(Entries shown)
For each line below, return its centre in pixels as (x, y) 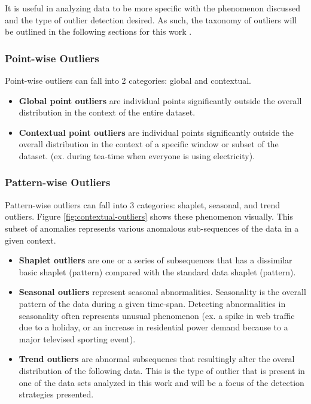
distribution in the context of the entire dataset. (107, 112)
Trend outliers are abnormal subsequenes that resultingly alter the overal (157, 359)
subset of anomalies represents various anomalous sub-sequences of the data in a (152, 228)
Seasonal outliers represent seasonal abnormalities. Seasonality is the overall (162, 292)
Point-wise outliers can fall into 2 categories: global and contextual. (128, 80)
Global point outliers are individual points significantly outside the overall (160, 100)
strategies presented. (56, 394)
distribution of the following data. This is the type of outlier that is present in (162, 370)

(Problem to solve) Everything from the line containing "Seasonal outliers represent" through the last line above should be set down exactly; include no other lines.

(Answer below)
Seasonal outliers represent seasonal abnormalities. Seasonality is the overall (162, 292)
Point-wise outliers can fall into 2 categories: global and contextual. (128, 80)
Global point outliers are individual points significantly outside the overall (160, 100)
strategies presented. (56, 394)
distribution of the following data. This is the type of outlier that is present in (162, 370)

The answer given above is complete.